» **Task item**
Gather every line below where "read" appears.

» **Input data**
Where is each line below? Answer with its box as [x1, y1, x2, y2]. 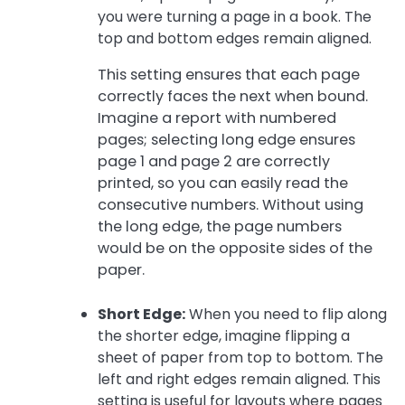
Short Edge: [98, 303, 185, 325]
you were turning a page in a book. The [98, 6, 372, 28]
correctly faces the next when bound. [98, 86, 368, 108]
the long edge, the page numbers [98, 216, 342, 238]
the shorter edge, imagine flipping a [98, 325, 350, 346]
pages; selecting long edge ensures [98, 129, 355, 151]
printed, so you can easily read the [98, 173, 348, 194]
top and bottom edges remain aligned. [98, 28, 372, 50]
...
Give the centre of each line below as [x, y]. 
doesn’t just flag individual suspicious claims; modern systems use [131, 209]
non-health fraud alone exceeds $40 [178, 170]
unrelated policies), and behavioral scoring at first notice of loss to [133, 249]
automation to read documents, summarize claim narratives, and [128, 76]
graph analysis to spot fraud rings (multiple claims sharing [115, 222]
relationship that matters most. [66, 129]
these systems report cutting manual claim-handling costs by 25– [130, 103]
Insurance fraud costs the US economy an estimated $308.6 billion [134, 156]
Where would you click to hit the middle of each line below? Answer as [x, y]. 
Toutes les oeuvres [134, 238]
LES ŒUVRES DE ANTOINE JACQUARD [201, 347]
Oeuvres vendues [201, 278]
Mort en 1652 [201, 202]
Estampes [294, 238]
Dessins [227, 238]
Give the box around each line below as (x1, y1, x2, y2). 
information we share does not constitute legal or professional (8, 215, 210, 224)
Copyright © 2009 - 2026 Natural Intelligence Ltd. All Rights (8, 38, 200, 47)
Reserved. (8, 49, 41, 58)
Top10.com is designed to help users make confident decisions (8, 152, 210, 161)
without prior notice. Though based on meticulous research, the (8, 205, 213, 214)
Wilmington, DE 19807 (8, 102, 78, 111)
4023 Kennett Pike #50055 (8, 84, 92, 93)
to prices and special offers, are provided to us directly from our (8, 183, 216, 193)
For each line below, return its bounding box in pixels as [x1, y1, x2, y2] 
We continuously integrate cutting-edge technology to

» **Solution to this task**
printed, so you can easily read the [98, 173, 348, 194]
automation to read documents, summarize claim narratives, and [128, 76]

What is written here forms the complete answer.